It is natural for the seeming tranquility of the world, the outer facade of orderliness of solidity, to give way to turbulence. Within medieval allegory, this turbulence is given a distinctly emotional quality: the storm is wrath incarnate. Like a resentful prisoner kept incarcerated by an inattentive jailer, the nature of tranquil water is to burst into action and rage against its imprisonment, as is its nature. Only the laws of God and Nature prevent a second flood, only the becalming effect of spiritual goodness can hope to tame the raging seas of life. If we recall the Serresian image of homeorrhesis as the natural state of flow, then this moral ocean appears as a distinctly discordant entity. Stability is a localised effect, and this can never be otherwise. Eventually there will be a perfect storm for every traveller, and only those with the spiritual skills to navigate the mare vitae can hope to survive.

Although the turbulent moral imagery of oceanic allegory constitutes the object of interest, is is also important to briefly outline the implications of an opposite, laminar, mare pacifica or sea of peace before moving on. Within the tranquil waters of a still and unchanging ocean divorced from the vicissitudes of temporal life, human souls could explore, learn and play like schools of fish. Within such an ocean, quite impossible within a postlapsarian world and yet evocative of salvation, the waters would act as an all-encompassing baptistry, imbued with the force or tonos of Christ the Saviour. Indeed one name for the ocean within early Christian theology was the ‘baptistry of the sun’, blessed by the rays of a salvific star representing Christ ‘the Orient’ rising from the East.2

Let us spread our sails, then, and set out to sea. For Reason, not inexperienced in these waters … shall speed our course: indeed she finds it sweeter to exercise her skill in the hidden straights of the Ocean of divinity than idly to bask in the smooth and open waters where she cannot display her power.3

An image of a becalmed ocean created a striking contrast with the image of the turbulent ocean. In many ways, these two oceans were inversions of each other. The ocean of divinity was a realm of safety and spiritual exploration, whereas the ocean of life was a realm from which one was to escape in order to reach calmer waters. This contrast is explained by Drewer in her comparison of salvific imagery, in this case the image of the soul as a fish swimming in an ocean with which it must interact for good or ill.

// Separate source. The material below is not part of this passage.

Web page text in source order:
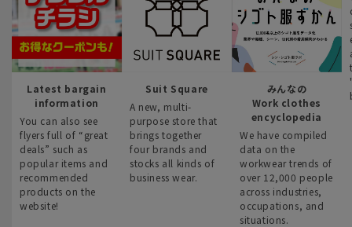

Patristic writers hold simultaneously two contradictory views of the qualities associated with the image of the sea and its waters. In a positive sense the sea is viewed as the “living water” in which Christian souls flourish. Tertullian writes in De Baptismo: “We little fish, after the image of our Ichthys Jesus Christ, are born in the water, nor otherwise than swimming in the water are we safe”. At the same time, the waters have purely negative connotations either as the sea of this world, or as the bitter sea of sin. Clement of Alexandria refers to the “hateful wave of a sea of vices” from which the “chaste fishes” are saved. Jerome tells the neophytes that they “by the word of God are lifted out of the abysmal waters of this world like so many fish.4

This counterbalancing and interplay of turbulence and tranquility, of the benign and malevolent qualities of the ocean, formed an image of moral life that was a hybrid of the two.In the section to follow, this chapter will focus more specifically on imagery of the turbulent ocean, the more problematic of the two forms of spiritual and oceanic allegory that appear within medieval discourse. Although I have separated out a particular moral thread within discourse on the ocean in order to present a vision of fluviality, it is important to recall the constant negotiations between stability and motion inherent in the idea of an ocean or, indeed, in any vision of water.

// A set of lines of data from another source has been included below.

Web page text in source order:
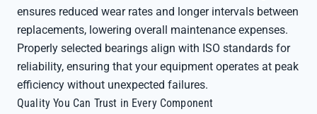
ensures reduced wear rates and longer intervals between
replacements, lowering overall maintenance expenses.
Properly selected bearings align with ISO standards for
reliability, ensuring that your equipment operates at peak
efficiency without unexpected failures.
Quality You Can Trust in Every Component

1S. Mentz, ‘Toward a Blue Cultural Studies: The Sea, Maritime Culture, and Early Modern English Literature’, Literature Compass, 6 (2009), pp. 1001-1002.

2P. Cramer, Baptism and Change in the Early Middle Ages, C. 200-C. 1150 ; Cambridge Univ Pr, 2003, p. 7.

3John Scotus Eriugena, as cited in B. McGinn, ‘Ocean and Desert as Symbols of Mystical Absorption in the Christian Tradition.’, Journal of Religion, 74 (1994), p. 163.

4L. Drewer, ‘Fisherman and Fish Pond: From the Sea of Sin to the Living Waters’, Art Bulletin, vol.63, no.4 (1981), p. 534.

New Project: PhD2Published

Posted October 31, 2011 by James L. Smith
Categories: Uncategorized

Tags: , , ,

Hello Readers,

Apologies once again for my delay in updating my blog, but I suspect that there will be more blogging in me in months to come.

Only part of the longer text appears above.